The DPDP Act is grounded in the Supreme Court’s recognition of the right to privacy as a fundamental right (Justice K.S. Puttaswamy v. Union of India, 2017). This landmark judgment established the constitutional basis for a comprehensive data protection regime in India, paving the way for legislation that balances individual rights with legitimate business and state interests.

Enacted in August 2023, the DPDP Act establishes a unified and nationally applicable framework for the processing of digital personal data in India. It seeks to replace fragmented and sector-specific practices with a consistent approach that applies across industries and organisational sizes.

The Act applies to:

  • Processing of digital personal data within India, and
  • Processing outside India where such data relates to individuals in India.

By adopting a principle-based approach, the legislature has focused on accountability and proportionality, rather than prescriptive compliance checklists. This provides organisations with flexibility in implementation, while placing the responsibility on them to demonstrate that data is handled lawfully and responsibly.

Key Concepts under the DPDP Act

The DPDP Act introduces foundational terms that carry significant governance implications and help clarify roles and responsibilities within the data ecosystem.

  • Data Principal – the individual to whom personal data relates, such as customers, employees, vendors, or users.
  • Data Fiduciary – the entity that determines the purpose and means of processing personal data.

This framework emphasises that organisations act as custodians of personal data, rather than owners. Personal data is therefore held in trust, and organisations are expected to exercise care, transparency, and accountability in how such data is collected, processed, and retained.

Consent and Lawful Processing

Consent forms the primary basis for lawful processing under the DPDP Act. Such consent must be free, specific, informed, and unambiguous, and must relate to a clearly defined and lawful purpose. Importantly, the Act also requires that consent be capable of being withdrawn, reinforcing individual control over personal data.

Although the Act recognises limited circumstances where processing may occur without consent—such as compliance with legal obligations—these situations are narrowly defined. Organisations must therefore design processes that ensure consent is not only obtained properly, but also documented, tracked, and honoured throughout the data lifecycle.

For professionals and organisations, this creates expectations similar to internal control documentation, where consent records, purpose limitation, and withdrawal mechanisms must be demonstrable, auditable, and consistently applied across systems.

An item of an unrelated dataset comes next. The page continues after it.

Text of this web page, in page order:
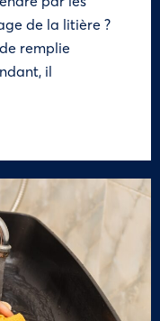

Rights of the Data Principal

The DPDP Act grants enforceable rights to individuals, strengthening their ability to exercise control over their personal data. These include:

  • The right to access information relating to personal data.
  • The right to correction and erasure
  • The right to grievance redressal

These rights impose operational responsibilities on organisations to maintain systems and processes that enable timely responses, ensure data accuracy, and track actions taken. Inadequate handling of such requests may indicate governance and control deficiencies and may also undermine stakeholder trust.

Significant Data Fiduciaries

Certain entities may be classified as Significant Data Fiduciaries (SDFs) based on the volume and sensitivity of personal data processed, or the potential risk posed to individuals. This classification reflects the principle that higher-risk data processing should be subject to enhanced safeguards.

SDFs are subject to additional obligations, including the appointment of a Data Protection Officer and the conduct of Data Protection Impact Assessments. These measures are intended to embed privacy considerations into organisational decision-making and to proactively identify and mitigate data-related risks.

This risk-based differentiation aligns with established governance and assurance principles and mirrors global best practices in data protection regulation.

DPDP Act, 2023 and the Role of the Rules Introduced in 2025

While the DPDP Act was enacted in 2023, its implementation is supported by delegated legislation in the form of Rules. In 2025, the Government initiated the issuance of draft Digital Personal Data Protection Rules to operationalise the Act and provide procedural clarity.

It is important to clarify that:

  • The DPDP Act, 2023 remains the principal law.
  • The Rules do not amend or replace the Act.
  • The Rules specify procedural and operational requirements for compliance.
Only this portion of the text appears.